Saturday, March 29, 2014

35 Countries Where the U.S. Has Supported Fascists, Drug Lords and Terrorists



26. Nicaragua
Anastasio Somosa ruled Nicaragua as his personal fiefdom for 43 years with unconditional U.S. support, as his National Guard committed every crime imaginable from massacres and torture to extortion and rape with complete impunity. After he was finally overthrown by the Sandinista Revolution in 1979, the CIA recruited, trained and supported "contra" mercenaries to invade Nicaragua and conduct terrorism to destabilize the country. In 1986, the International Court of Justice found the United States guilty of aggression against Nicaragua for deploying the contras and mining Nicaraguan ports. The court ordered the U.S. to cease its aggression and pay war reparations to Nicaragua, but they have never been paid. The U.S. response was to declare that it would no longer recognize the binding jurisdiction of the ICJ, effectively setting itself beyond the rule of international law.
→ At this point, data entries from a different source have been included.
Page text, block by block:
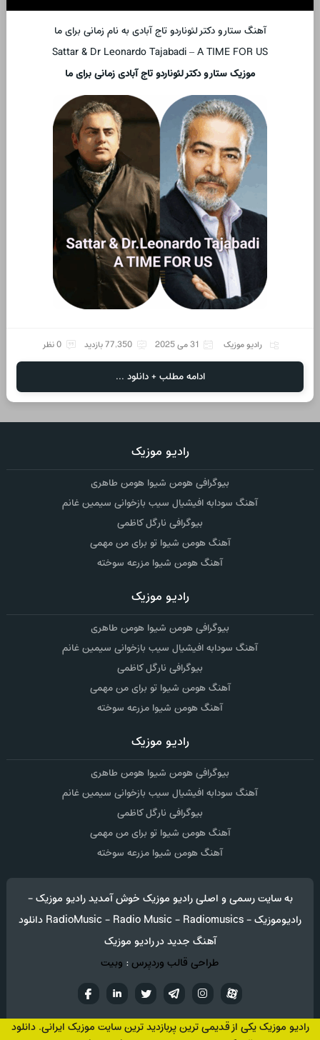
آهنگ ستار و دکتر لئوناردو تاج آبادی به نام زمانی برای ما
Sattar & Dr Leonardo Tajabadi – A TIME FOR US
موزیک ستار و دکتر لئوناردو تاج آبادی زمانی برای ما
رادیو موزیک 31 می 2025 77,350 بازدید 0 نظر
ادامه مطلب + دانلود ...
رادیو موزیک
بیوگرافی هومن شیوا هومن طاهری
آهنگ سودابه افیشیال سیب بازخوانی سیمین غانم
بیوگرافی نارگل کاظمی
آهنگ هومن شیوا تو برای من مهمی
آهنگ هومن شیوا مزرعه سوخته
رادیو موزیک
بیوگرافی هومن شیوا هومن طاهری
آهنگ سودابه افیشیال سیب بازخوانی سیمین غانم
بیوگرافی نارگل کاظمی
آهنگ هومن شیوا تو برای من مهمی
آهنگ هومن شیوا مزرعه سوخته
رادیو موزیک
بیوگرافی هومن شیوا هومن طاهری
آهنگ سودابه افیشیال سیب بازخوانی سیمین غانم
بیوگرافی نارگل کاظمی
آهنگ هومن شیوا تو برای من مهمی
آهنگ هومن شیوا مزرعه سوخته
به سایت رسمی و اصلی رادیو موزیک خوش آمدید رادیو موزیک -
رادیوموزیک - RadioMusic - Radio Music - Radiomusics دانلود
آهنگ جدید در رادیو موزیک
طراحی قالب وردپرس: وبیت
تويترتلگراماینستاگرام
آپارات
رادیو موزیک یکی از قدیمی ترین پربازدید ترین سایت موزیک ایرانی. دانلود
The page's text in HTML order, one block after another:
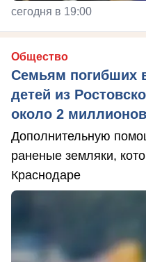
сегодня в 19:00
Общество
Семьям погибших
детей из
около 2
Дополнительную
раненые земляки,
Краснодаре
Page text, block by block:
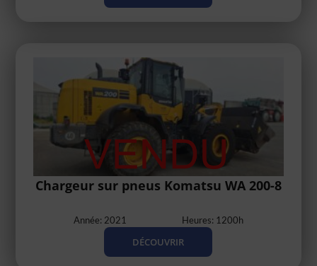
Chargeur sur pneus Komatsu WA 200-8
Année: 2021 Heures: 1200h
DÉCOUVRIR
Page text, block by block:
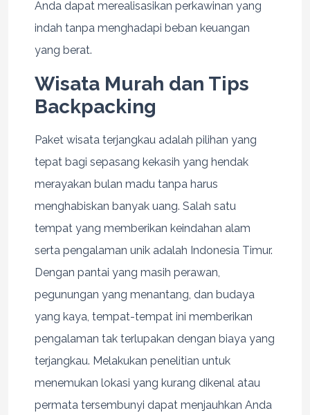
Anda dapat merealisasikan perkawinan yang
indah tanpa menghadapi beban keuangan
yang berat.
Wisata Murah dan Tips
Backpacking
Paket wisata terjangkau adalah pilihan yang
tepat bagi sepasang kekasih yang hendak
merayakan bulan madu tanpa harus
menghabiskan banyak uang. Salah satu
tempat yang memberikan keindahan alam
serta pengalaman unik adalah Indonesia Timur.
Dengan pantai yang masih perawan,
pegunungan yang menantang, dan budaya
yang kaya, tempat-tempat ini memberikan
pengalaman tak terlupakan dengan biaya yang
terjangkau. Melakukan penelitian untuk
menemukan lokasi yang kurang dikenal atau
permata tersembunyi dapat menjauhkan Anda
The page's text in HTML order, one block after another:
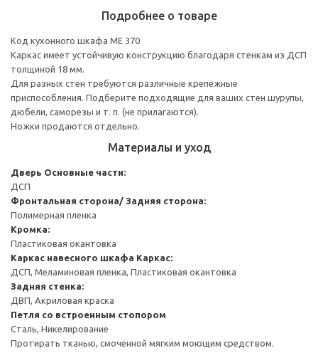
Подробнее о товаре
Код кухонного шкафа ME 370
Каркас имеет устойчивую конструкцию благодаря стенкам из ДСП
толщиной 18 мм.
Для разных стен требуются различные крепежные
приспособления. Подберите подходящие для ваших стен шурупы,
дюбели, саморезы и т. п. (не прилагаются).
Ножки продаются отдельно.
Материалы и уход
Дверь Основные части:
ДСП
Фронтальная сторона/ Задняя сторона:
Полимерная пленка
Кромка:
Пластиковая окантовка
Каркас навесного шкафа Каркас:
ДСП, Меламиновая пленка, Пластиковая окантовка
Задняя стенка:
ДВП, Акриловая краска
Петля со встроенным стопором
Сталь, Никелирование
Протирать тканью, смоченной мягким моющим средством.
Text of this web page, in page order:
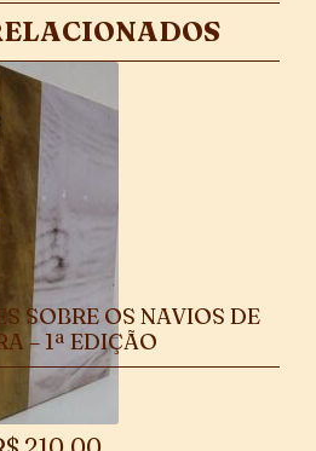
SOBRE OS NAVIOS DE
– 1ª EDIÇÃO
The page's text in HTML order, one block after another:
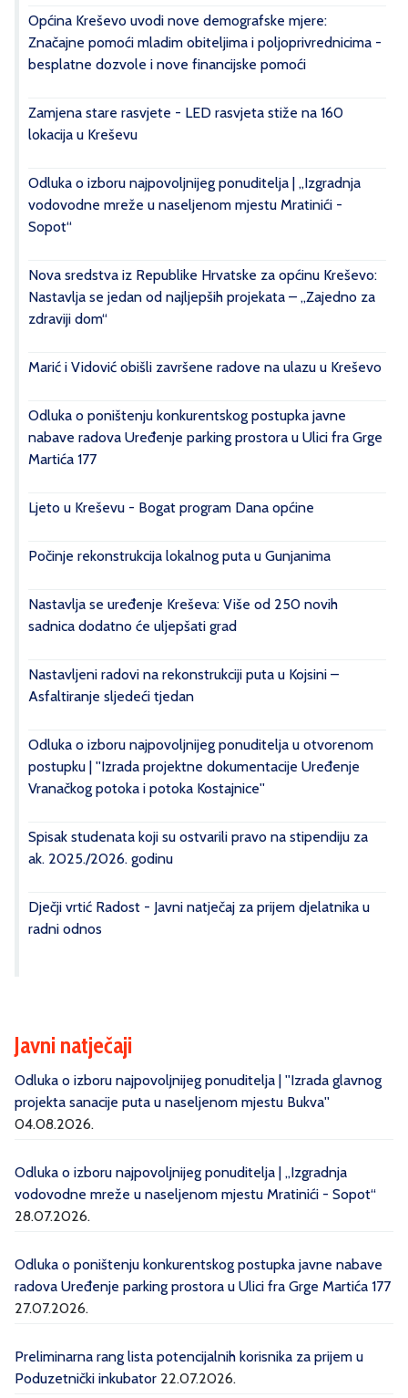
Općina Kreševo uvodi nove demografske mjere:
Značajne pomoći mladim obiteljima i poljoprivrednicima -
besplatne dozvole i nove financijske pomoći
Zamjena stare rasvjete - LED rasvjeta stiže na 160
lokacija u Kreševu
Odluka o izboru najpovoljnijeg ponuditelja | „Izgradnja
vodovodne mreže u naseljenom mjestu Mratinići -
Sopot“
Nova sredstva iz Republike Hrvatske za općinu Kreševo:
Nastavlja se jedan od najljepših projekata – „Zajedno za
zdraviji dom“
Marić i Vidović obišli završene radove na ulazu u Kreševo
Odluka o poništenju konkurentskog postupka javne
nabave radova Uređenje parking prostora u Ulici fra Grge
Martića 177
Ljeto u Kreševu - Bogat program Dana općine
Počinje rekonstrukcija lokalnog puta u Gunjanima
Nastavlja se uređenje Kreševa: Više od 250 novih
sadnica dodatno će uljepšati grad
Nastavljeni radovi na rekonstrukciji puta u Kojsini –
Asfaltiranje sljedeći tjedan
Odluka o izboru najpovoljnijeg ponuditelja u otvorenom
postupku | ''Izrada projektne dokumentacije Uređenje
Vranačkog potoka i potoka Kostajnice''
Spisak studenata koji su ostvarili pravo na stipendiju za
ak. 2025./2026. godinu
Dječji vrtić Radost - Javni natječaj za prijem djelatnika u
radni odnos
Javni natječaji
Odluka o izboru najpovoljnijeg ponuditelja | ''Izrada glavnog
projekta sanacije puta u naseljenom mjestu Bukva''
04.08.2026.
Odluka o izboru najpovoljnijeg ponuditelja | „Izgradnja
vodovodne mreže u naseljenom mjestu Mratinići - Sopot“
28.07.2026.
Odluka o poništenju konkurentskog postupka javne nabave
radova Uređenje parking prostora u Ulici fra Grge Martića 177
27.07.2026.
Preliminarna rang lista potencijalnih korisnika za prijem u
Poduzetnički inkubator 22.07.2026.
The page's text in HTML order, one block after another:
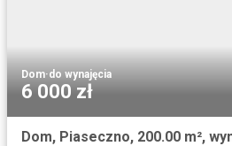
Dom·do wynajęcia
6 000 zł
Dom, Piaseczno, 200.00 m²,
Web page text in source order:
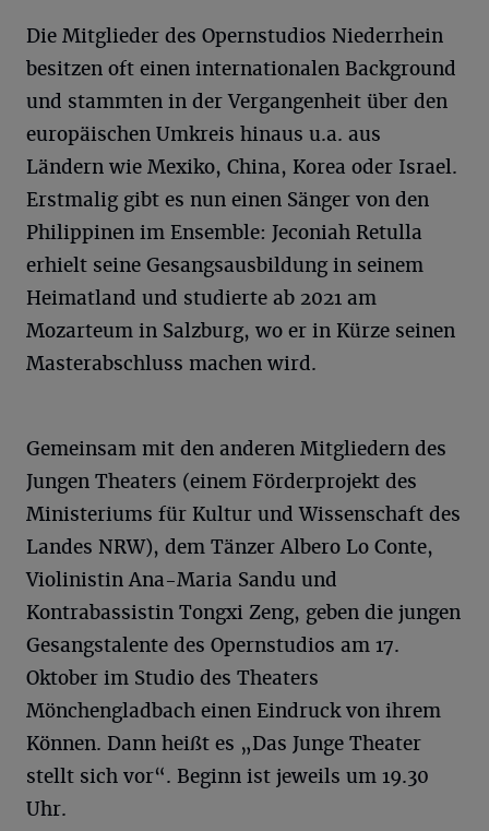
Die Mitglieder des Opernstudios Niederrhein
besitzen oft einen internationalen Background
und stammten in der Vergangenheit über den
europäischen Umkreis hinaus u.a. aus
Ländern wie Mexiko, China, Korea oder Israel.
Erstmalig gibt es nun einen Sänger von den
Philippinen im Ensemble: Jeconiah Retulla
erhielt seine Gesangsausbildung in seinem
Heimatland und studierte ab 2021 am
Mozarteum in Salzburg, wo er in Kürze seinen
Masterabschluss machen wird.
Gemeinsam mit den anderen Mitgliedern des
Jungen Theaters (einem Förderprojekt des
Ministeriums für Kultur und Wissenschaft des
Landes NRW), dem Tänzer Albero Lo Conte,
Violinistin Ana-Maria Sandu und
Kontrabassistin Tongxi Zeng, geben die jungen
Gesangstalente des Opernstudios am 17.
Oktober im Studio des Theaters
Mönchengladbach einen Eindruck von ihrem
Können. Dann heißt es „Das Junge Theater
stellt sich vor“. Beginn ist jeweils um 19.30
Uhr.

27.Pakistan; 28.Saudi Arabia; 29. Turkey
After reading my last AlterNet piece on the failed war on terror, former CIA and State Department terrorism expert Larry Johnson told me, "The main problem with respect to assessing the terrorist threat is to accurately define the state sponsorship. The biggest culprits today, in contrast to 20 years ago, are Pakistan, Saudi Arabia and Turkey. Iran, despite the right-wing/neocon ravings, is not that active in encouraging and/or facilitating terrorism." In the past 12 years, U.S. military aid to Pakistan has totaled $18.6 billion. The U.S. has just negotiated the largest arms deal in history with Saudi Arabia. And Turkey is a long-standing member of NATO. All three major state sponsors of terrorism in the world today are U.S. allies.       

30. Panama
U.S. drug enforcement officials wanted to arrest Manuel Noriega in 1971, when he was the chief of military intelligence in Panama. They had enough evidence to convict him of drug trafficking, but he was also a long-time agent and informer for the CIA, so like other drug-dealing CIA agents from Marseille to Macao, he was untouchable. He was temporarily cut loose during the Carter administration but otherwise kept collecting at least $100,000 per year from the U.S. Treasury. As he rose to be the de facto ruler of Panama, he became even more valuable to the CIA, reporting on meetings with Fidel Castro and Daniel Ortega of Nicaragua and supporting U.S. covert wars in Central America. Noriega probably quit drug trafficking in about 1985, well before the U.S. indicted him for it in 1988. The indictment was a pretext for the U.S. invasion of Panama in 1989, whose main purpose was to give the U.S. greater control over Panama, at the expense of at least 2,000 lives.

31. The Philippines
Since the U.S. launched its so-called war on terror in 2001, a task force of 500 US JSOC forces has conducted covert operations in the southern Philippines. Now, under Obama's "pivot to Asia," U.S. military aid to the Philippines is increasing, from $12 million in 2011 to $50 million this year. But Filippino human rights activists report that the increased aid coincides with increased military death squad operations against civilians. The past three years have seen at least 158 people killed by death squads.

32. Syria
When President Obama approved flying weapons and militiamen from Libya to the "Free Syrian Army" base in Turkey in unmarked NATO planes in late 2011, he was calculating that the U.S. and its allies could replicate the "successful" overthrow of the Libyan government. Everyone involved understood that Syria would be a longer and bloodier conflict, but they gambled that the end result would be the same, even though 55% of Syrians told pollsters they still supported Assad. A few months later, Western leaders undermined Kofi Annan's peace plan with their "Plan B," "Friends of Syria." This was not an alternative peace plan, but a commitment to escalation, offering guaranteed support, money and weapons to the jihadis in Syria to make sure they ignored the Annan peace plan and kept fighting. That move sealed the fate of millions of Syrians. Over the past two years Qatar has spent $3 billion and flown in planeloads of weapons, Saudi Arabia has shipped weapons from Croatia, and Western and Arab royalist special forces have trained thousands of increasingly radicalized fundamentalist jihadis, now allied with al-Qaeda. The Geneva II talks were a half-hearted effort to revive the 2012 Annan peace plan, but Western insistence that a "political transition" means the immediate resignation of Assad reveals that Western leaders still value regime change more than peace. To paraphrase Phyllis Bennis, the U.S. and its allies are still willing to fight to the last Syrian.